▶ [EXERCISE DESCRIPTION]: Leaving out the pictures, retype the lines from the beginning of the listing through the line containing "Bisladnews.com is an".

▶ [DATA TO PROCESS]:
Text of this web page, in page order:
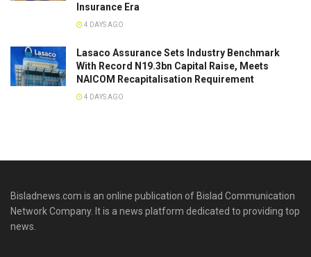
Insurance Era
4 DAYS AGO
Lasaco Assurance Sets lndustry Benchmark
With Record N19.3bn Capital Raise, Meets
NAICOM Recapitalisation Requirement
4 DAYS AGO
Bisladnews.com is an online publication of Bislad Communication
Network Company. It is a news platform dedicated to providing top
news.
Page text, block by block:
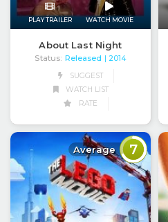
PLAY TRAILER WATCH MOVIE
About Last Night
Status: Released
| 2014
SUGGEST
WATCH LIST
RATE
Average 7
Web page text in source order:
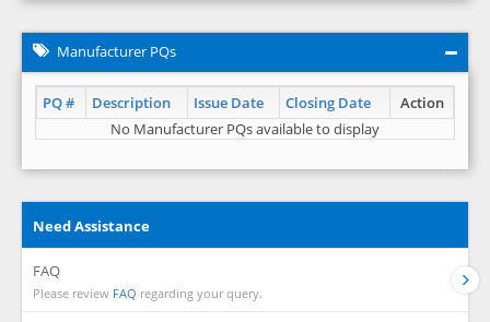
Manufacturer PQs
PQ # Description Issue Date Closing Date
Action
No Manufacturer PQs available to display
Need Assistance
FAQ
Please review FAQ regarding your query.
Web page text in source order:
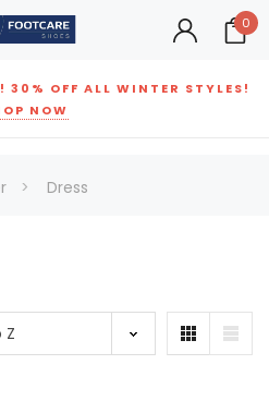
0
30% OFF ALL WINTER STYLES!
NOW
Dress
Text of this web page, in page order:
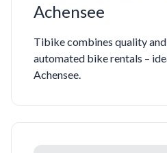
Achensee
Tibike combines quality
automated bike rentals –
Achensee.
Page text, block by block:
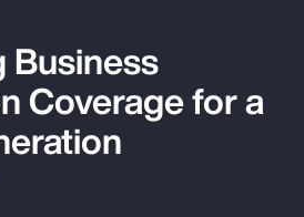
Business
Coverage for a
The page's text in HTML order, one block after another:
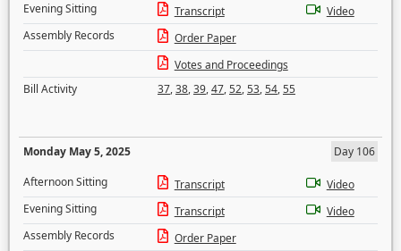
Evening Sitting
Transcript
Video
Assembly Records
Order Paper
Votes and Proceedings
Bill Activity
37,38,39,47,52,53,54,55
Monday May 5, 2025
Day 106
Afternoon Sitting
Transcript
Video
Evening Sitting
Transcript
Video
Assembly Records
Order Paper
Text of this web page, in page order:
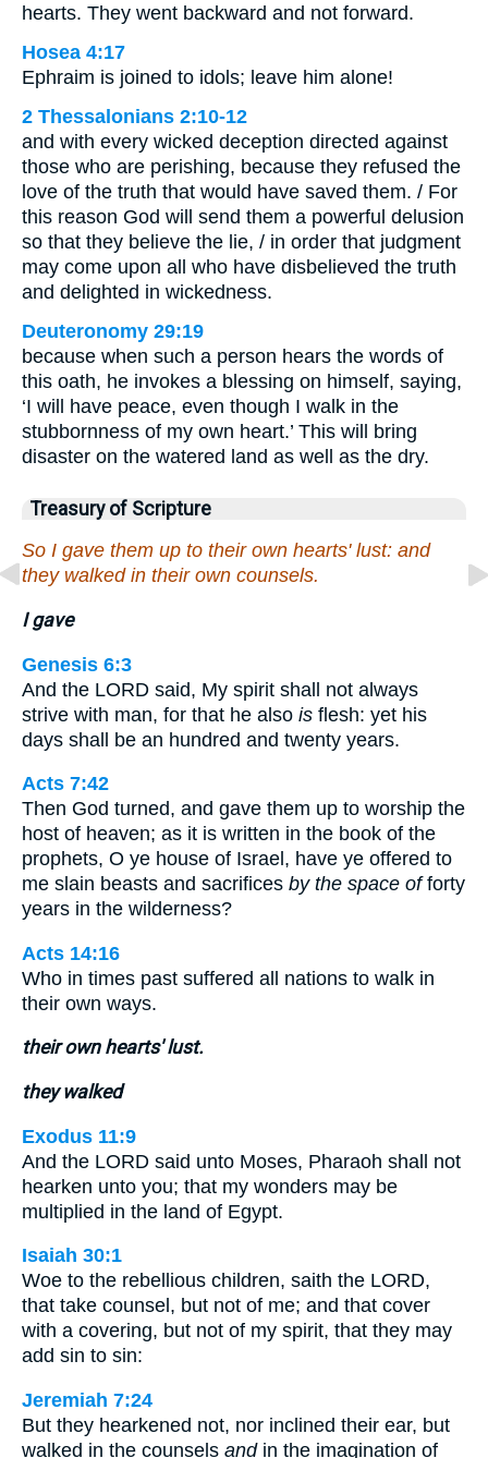
hearts. They went backward and not forward.
Hosea 4:17
Ephraim is joined to idols; leave him alone!
2 Thessalonians 2:10-12
and with every wicked deception directed against
those who are perishing, because they refused the
love of the truth that would have saved them. / For
this reason God will send them a powerful delusion
so that they believe the lie, / in order that judgment
may come upon all who have disbelieved the truth
and delighted in wickedness.
Deuteronomy 29:19
because when such a person hears the words of
this oath, he invokes a blessing on himself, saying,
‘I will have peace, even though I walk in the
stubbornness of my own heart.’ This will bring
disaster on the watered land as well as the dry.
Treasury of Scripture
So I gave them up to their own hearts' lust: and
they walked in their own counsels.
I gave
Genesis 6:3
And the LORD said, My spirit shall not always
strive with man, for that he also is flesh: yet his
days shall be an hundred and twenty years.
Acts 7:42
Then God turned, and gave them up to worship the
host of heaven; as it is written in the book of the
prophets, O ye house of Israel, have ye offered to
me slain beasts and sacrifices by the space offorty
years in the wilderness?
Acts 14:16
Who in times past suffered all nations to walk in
their own ways.
their own hearts' lust.
they walked
Exodus 11:9
And the LORD said unto Moses, Pharaoh shall not
hearken unto you; that my wonders may be
multiplied in the land of Egypt.
Isaiah 30:1
Woe to the rebellious children, saith the LORD,
that take counsel, but not of me; and that cover
with a covering, but not of my spirit, that they may
add sin to sin:
Jeremiah 7:24
But they hearkened not, nor inclined their ear, but
walked in the counsels andin the imagination of
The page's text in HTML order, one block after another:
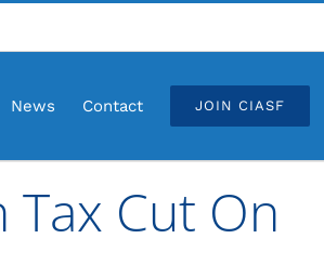
News Contact JOIN CIASF
Cut On
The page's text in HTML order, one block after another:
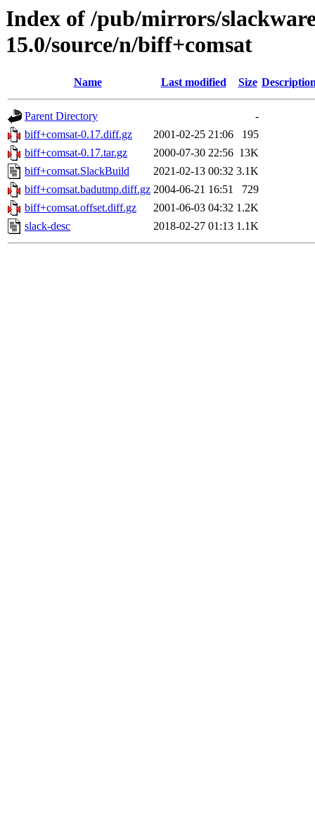
Index of /pub/mirrors/
15.0/source/n/biff+comsat
Name Last modified Size
Parent Directory
-
biff+comsat-0.17.diff.gz
2001-02-25 21:06
195
biff+comsat-0.17.tar.gz
2000-07-30 22:56 13K
biff+comsat.SlackBuild
2021-02-13 00:32 3.1K
biff+comsat.badutmp.diff.gz 2004-06-21 16:51
729
biff+comsat.offset.diff.gz
2001-06-03 04:32 1.2K
slack-desc
2018-02-27 01:13 1.1K
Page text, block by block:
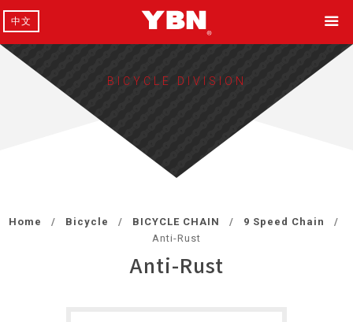
中文
BICYCLE DIVISION
Home Bicycle BICYCLE CHAIN
9 Speed Chain
Anti-Rust
Anti-Rust
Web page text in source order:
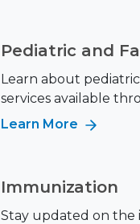
Pediatric and
Learn about
services available
Learn More
Immunization
Stay updated on the
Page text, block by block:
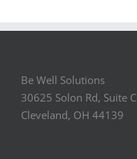
Be Well Solutions
30625 Solon Rd, Suite C
Cleveland, OH 44139
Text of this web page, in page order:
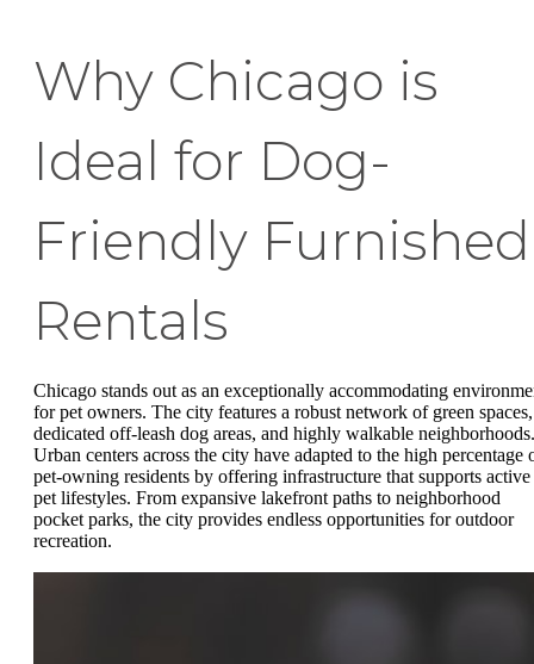
Why Chicago is
Ideal for Dog-
Friendly Furnished
Rentals
Chicago stands out as an exceptionally accommodating
for pet owners. The city features a robust network of green spaces,
dedicated off-leash dog areas, and highly walkable neighborhoods.
Urban centers across the city have adapted to the high percentage
pet-owning residents by offering infrastructure that supports active
pet lifestyles. From expansive lakefront paths to neighborhood
pocket parks, the city provides endless opportunities for outdoor
recreation.
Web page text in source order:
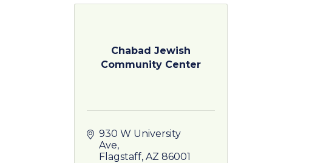
Chabad Jewish
Community Center
930 W University
Ave
Flagstaff AZ 86001
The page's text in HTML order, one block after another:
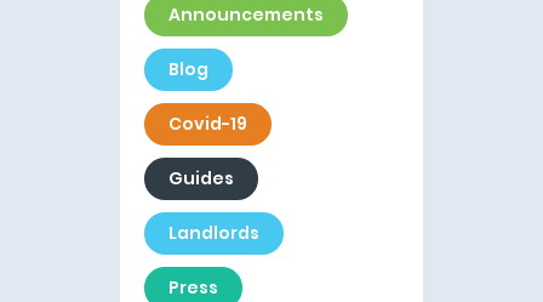
Announcements
Blog
Covid-19
Guides
Landlords
Press
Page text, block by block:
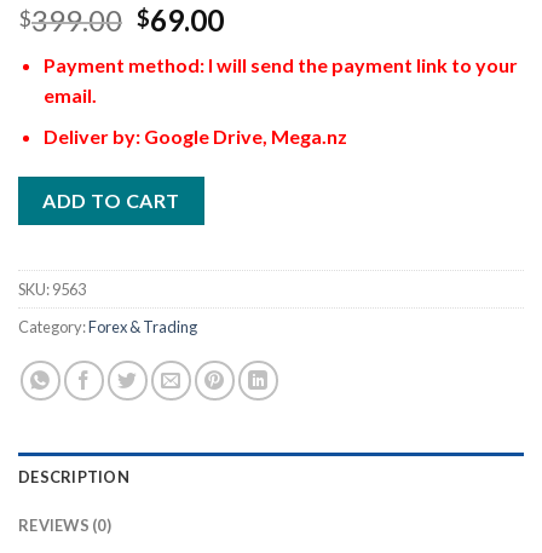
$399.00 $69.00
Payment method: I will send the payment link to your
email.
Deliver by: Google Drive, Mega.nz
ADD TO CART
SKU:9563
Category:Forex & Trading
DESCRIPTION
REVIEWS (0)
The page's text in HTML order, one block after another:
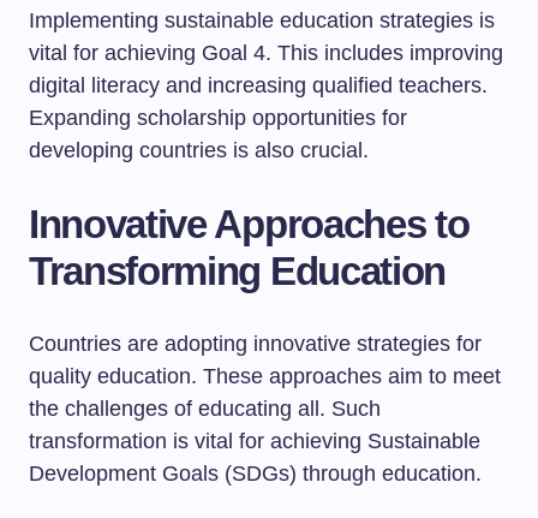
Implementing sustainable education strategies is
vital for achieving Goal 4. This includes improving
digital literacy and increasing qualified teachers.
Expanding scholarship opportunities for
developing countries is also crucial.
Innovative Approaches to
Transforming Education
Countries are adopting innovative strategies for
quality education. These approaches aim to meet
the challenges of educating all. Such
transformation is vital for achieving Sustainable
Development Goals (SDGs) through education.
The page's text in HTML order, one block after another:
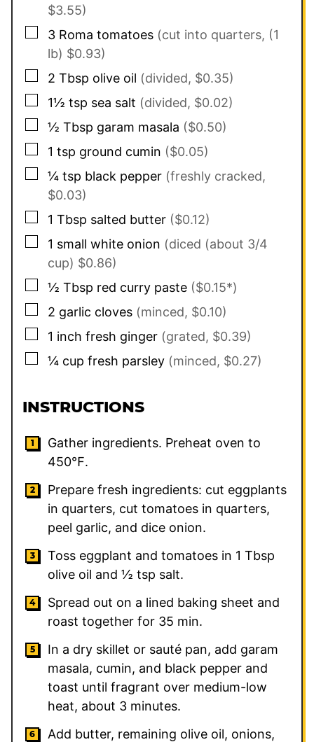
$3.55)
▢
3 Roma tomatoes (cut into quarters, (1
lb) $0.93)
▢
2 Tbsp olive oil (divided, $0.35)
▢
1½ tsp sea salt (divided, $0.02)
▢
½ Tbsp garam masala ($0.50)
▢
1 tsp ground cumin ($0.05)
▢
¼ tsp black pepper (freshly cracked,
$0.03)
▢
1 Tbsp salted butter ($0.12)
▢
1 small white onion (diced (about 3/4
cup) $0.86)
▢
½ Tbsp red curry paste ($0.15*)
▢
2 garlic cloves (minced, $0.10)
▢
1 inch fresh ginger (grated, $0.39)
▢
¼ cup fresh parsley (minced, $0.27)
INSTRUCTIONS
Gather ingredients. Preheat oven to
450℉.
Prepare fresh ingredients: cut eggplants
in quarters, cut tomatoes in quarters,
peel garlic, and dice onion.
Toss eggplant and tomatoes in 1 Tbsp
olive oil and ½ tsp salt.
Spread out on a lined baking sheet and
roast together for 35 min.
In a dry skillet or sauté pan, add garam
masala, cumin, and black pepper and
toast until fragrant over medium-low
heat, about 3 minutes.
Add butter, remaining olive oil, onions,
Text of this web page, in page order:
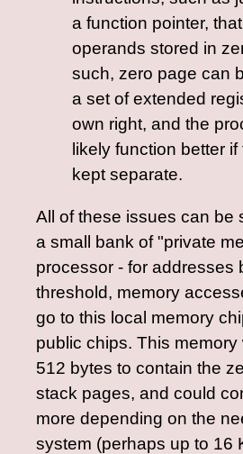
a function pointer, that
operands stored in
such, zero page can
a set of extended
own right, and the
likely function better
kept separate.
All of these issues can be
a small bank of "private
processor - for addresses
threshold, memory
go to this local memory
public chips. This memory
512 bytes to contain the
stack pages, and could
more depending on the
system (perhaps up to 16
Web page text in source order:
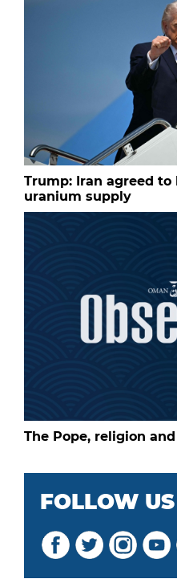
Trump: Iran agreed
uranium supply
The Pope, religion
FOLLOW US
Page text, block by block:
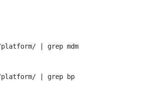
platform/ | grep
platform/ |

▶ [RESPONSE BELOW]:
Text of this web page, in page order:
Insurance Era
4 DAYS AGO
Lasaco Assurance Sets lndustry Benchmark
With Record N19.3bn Capital Raise, Meets
NAICOM Recapitalisation Requirement
4 DAYS AGO
Bisladnews.com is an online publication of Bislad Communication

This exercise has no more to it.